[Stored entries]
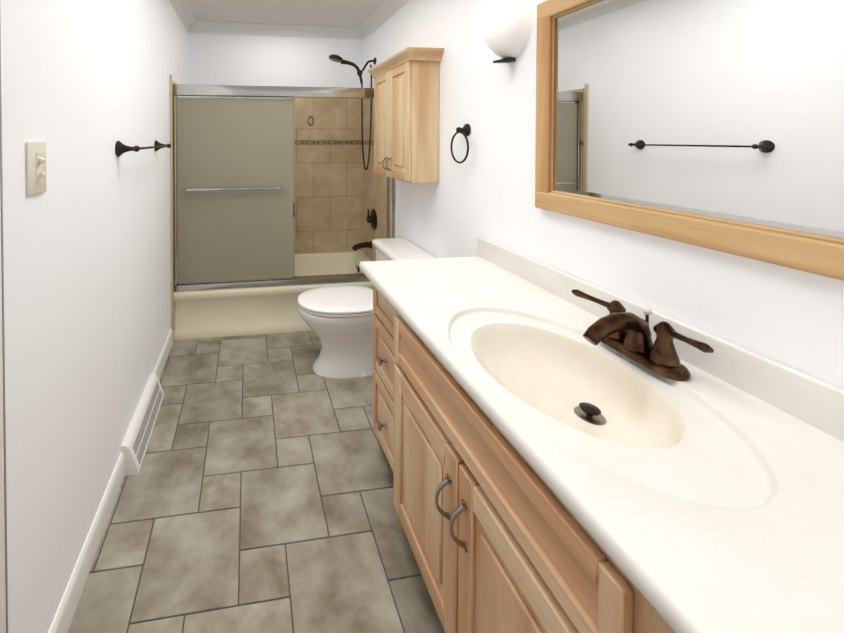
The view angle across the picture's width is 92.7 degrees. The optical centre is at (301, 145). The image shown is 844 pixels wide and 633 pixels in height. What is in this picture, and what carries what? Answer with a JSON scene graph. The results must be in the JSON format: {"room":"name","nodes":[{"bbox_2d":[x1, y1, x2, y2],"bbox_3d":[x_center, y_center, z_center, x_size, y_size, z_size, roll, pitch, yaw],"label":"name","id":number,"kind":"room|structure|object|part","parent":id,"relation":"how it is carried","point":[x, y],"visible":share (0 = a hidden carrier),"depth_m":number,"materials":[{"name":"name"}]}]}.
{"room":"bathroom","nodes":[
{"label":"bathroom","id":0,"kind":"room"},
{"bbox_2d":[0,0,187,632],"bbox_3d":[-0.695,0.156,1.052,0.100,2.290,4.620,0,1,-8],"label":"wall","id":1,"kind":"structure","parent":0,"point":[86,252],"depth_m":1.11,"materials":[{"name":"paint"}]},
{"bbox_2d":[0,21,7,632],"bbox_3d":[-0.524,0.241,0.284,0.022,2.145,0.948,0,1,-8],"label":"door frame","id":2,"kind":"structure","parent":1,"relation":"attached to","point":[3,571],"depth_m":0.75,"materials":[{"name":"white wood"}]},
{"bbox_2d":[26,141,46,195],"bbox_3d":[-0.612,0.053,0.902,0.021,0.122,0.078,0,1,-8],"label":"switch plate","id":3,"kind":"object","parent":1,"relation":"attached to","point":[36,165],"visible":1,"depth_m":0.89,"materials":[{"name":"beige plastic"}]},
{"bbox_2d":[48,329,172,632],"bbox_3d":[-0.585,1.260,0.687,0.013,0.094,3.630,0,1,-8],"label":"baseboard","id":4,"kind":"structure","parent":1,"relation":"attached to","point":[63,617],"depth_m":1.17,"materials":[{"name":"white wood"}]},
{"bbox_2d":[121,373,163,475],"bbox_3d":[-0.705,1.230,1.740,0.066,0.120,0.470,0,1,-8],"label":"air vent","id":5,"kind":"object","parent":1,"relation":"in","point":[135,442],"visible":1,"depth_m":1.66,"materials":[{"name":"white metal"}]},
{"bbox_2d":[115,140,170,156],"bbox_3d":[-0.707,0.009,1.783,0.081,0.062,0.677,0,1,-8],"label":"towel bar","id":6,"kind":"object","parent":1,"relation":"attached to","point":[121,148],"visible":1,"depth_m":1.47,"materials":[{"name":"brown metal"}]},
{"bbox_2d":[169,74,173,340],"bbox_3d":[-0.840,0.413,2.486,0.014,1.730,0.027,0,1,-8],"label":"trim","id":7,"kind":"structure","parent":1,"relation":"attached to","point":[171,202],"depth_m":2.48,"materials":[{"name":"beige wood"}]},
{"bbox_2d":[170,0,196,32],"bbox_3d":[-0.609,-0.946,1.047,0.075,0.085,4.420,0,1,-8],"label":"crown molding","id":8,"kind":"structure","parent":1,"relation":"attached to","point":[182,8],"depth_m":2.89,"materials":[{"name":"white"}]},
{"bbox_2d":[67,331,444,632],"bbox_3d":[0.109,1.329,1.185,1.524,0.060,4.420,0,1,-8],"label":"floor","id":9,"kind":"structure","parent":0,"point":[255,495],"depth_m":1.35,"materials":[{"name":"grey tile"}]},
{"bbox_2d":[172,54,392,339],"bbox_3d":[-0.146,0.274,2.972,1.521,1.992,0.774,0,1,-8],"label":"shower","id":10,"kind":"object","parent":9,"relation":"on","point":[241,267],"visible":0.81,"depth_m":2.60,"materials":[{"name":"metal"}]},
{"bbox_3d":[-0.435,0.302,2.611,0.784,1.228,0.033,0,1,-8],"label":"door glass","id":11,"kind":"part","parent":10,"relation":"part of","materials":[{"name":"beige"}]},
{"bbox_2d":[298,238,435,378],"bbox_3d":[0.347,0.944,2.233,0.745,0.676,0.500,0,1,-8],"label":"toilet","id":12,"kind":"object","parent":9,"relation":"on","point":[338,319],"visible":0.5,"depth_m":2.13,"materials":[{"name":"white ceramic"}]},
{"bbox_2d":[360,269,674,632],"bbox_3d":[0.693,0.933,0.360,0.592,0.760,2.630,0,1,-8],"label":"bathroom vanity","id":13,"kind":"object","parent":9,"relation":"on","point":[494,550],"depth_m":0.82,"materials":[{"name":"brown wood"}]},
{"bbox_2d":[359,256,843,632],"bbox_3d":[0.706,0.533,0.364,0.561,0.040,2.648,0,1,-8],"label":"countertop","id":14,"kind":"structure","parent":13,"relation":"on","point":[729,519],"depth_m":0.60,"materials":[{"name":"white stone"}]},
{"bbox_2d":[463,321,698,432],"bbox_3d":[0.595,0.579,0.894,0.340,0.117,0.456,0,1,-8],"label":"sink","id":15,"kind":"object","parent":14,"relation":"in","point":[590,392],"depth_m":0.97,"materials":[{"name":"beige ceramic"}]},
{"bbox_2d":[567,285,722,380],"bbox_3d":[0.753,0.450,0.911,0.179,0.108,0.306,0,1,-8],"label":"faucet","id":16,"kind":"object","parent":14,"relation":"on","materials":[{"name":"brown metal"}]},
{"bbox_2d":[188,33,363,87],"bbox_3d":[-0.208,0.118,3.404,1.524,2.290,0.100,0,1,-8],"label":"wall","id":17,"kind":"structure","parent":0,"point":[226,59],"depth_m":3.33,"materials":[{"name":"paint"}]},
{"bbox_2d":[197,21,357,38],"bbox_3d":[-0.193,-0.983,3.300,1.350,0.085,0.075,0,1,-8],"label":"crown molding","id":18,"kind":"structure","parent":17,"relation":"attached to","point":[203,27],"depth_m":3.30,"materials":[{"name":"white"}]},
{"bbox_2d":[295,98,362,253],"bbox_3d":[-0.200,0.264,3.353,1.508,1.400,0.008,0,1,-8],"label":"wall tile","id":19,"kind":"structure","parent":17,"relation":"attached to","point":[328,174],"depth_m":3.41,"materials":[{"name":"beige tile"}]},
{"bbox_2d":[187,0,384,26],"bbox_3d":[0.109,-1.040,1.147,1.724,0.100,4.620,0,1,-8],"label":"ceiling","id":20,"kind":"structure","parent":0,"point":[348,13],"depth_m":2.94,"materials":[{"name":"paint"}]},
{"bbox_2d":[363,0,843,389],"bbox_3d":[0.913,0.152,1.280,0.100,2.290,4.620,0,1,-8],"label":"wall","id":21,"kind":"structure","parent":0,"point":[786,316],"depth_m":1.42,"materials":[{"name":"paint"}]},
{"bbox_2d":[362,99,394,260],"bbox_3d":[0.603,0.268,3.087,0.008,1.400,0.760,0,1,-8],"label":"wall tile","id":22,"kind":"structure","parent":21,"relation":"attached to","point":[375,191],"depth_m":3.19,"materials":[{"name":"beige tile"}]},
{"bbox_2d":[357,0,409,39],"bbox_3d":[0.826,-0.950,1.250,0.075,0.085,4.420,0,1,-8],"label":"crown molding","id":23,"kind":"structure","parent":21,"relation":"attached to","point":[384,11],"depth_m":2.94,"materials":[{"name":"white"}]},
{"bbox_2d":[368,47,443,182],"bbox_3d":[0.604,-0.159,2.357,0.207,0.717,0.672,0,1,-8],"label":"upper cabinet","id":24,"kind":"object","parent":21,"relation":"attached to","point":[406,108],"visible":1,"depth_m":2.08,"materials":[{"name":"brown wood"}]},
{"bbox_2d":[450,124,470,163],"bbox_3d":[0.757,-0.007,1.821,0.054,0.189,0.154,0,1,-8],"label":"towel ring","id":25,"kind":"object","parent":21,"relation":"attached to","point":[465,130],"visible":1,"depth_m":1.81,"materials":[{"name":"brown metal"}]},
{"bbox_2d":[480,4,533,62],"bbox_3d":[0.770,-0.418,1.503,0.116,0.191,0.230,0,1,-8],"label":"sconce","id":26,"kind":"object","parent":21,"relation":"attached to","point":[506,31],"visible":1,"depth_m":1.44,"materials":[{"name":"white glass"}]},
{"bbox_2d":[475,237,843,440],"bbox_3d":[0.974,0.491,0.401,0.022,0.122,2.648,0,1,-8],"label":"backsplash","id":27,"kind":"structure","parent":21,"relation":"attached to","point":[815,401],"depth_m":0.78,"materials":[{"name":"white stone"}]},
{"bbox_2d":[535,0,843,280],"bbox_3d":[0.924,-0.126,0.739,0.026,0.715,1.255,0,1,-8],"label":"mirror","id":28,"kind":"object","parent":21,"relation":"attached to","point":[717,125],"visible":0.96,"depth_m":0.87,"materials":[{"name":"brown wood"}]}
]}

### Your assignment
Among the lines above, return each one holding the string "molding".

### Written answer
{"bbox_2d":[170,0,196,32],"bbox_3d":[-0.609,-0.946,1.047,0.075,0.085,4.420,0,1,-8],"label":"crown molding","id":8,"kind":"structure","parent":1,"relation":"attached to","point":[182,8],"depth_m":2.89,"materials":[{"name":"white"}]},
{"bbox_2d":[197,21,357,38],"bbox_3d":[-0.193,-0.983,3.300,1.350,0.085,0.075,0,1,-8],"label":"crown molding","id":18,"kind":"structure","parent":17,"relation":"attached to","point":[203,27],"depth_m":3.30,"materials":[{"name":"white"}]},
{"bbox_2d":[357,0,409,39],"bbox_3d":[0.826,-0.950,1.250,0.075,0.085,4.420,0,1,-8],"label":"crown molding","id":23,"kind":"structure","parent":21,"relation":"attached to","point":[384,11],"depth_m":2.94,"materials":[{"name":"white"}]},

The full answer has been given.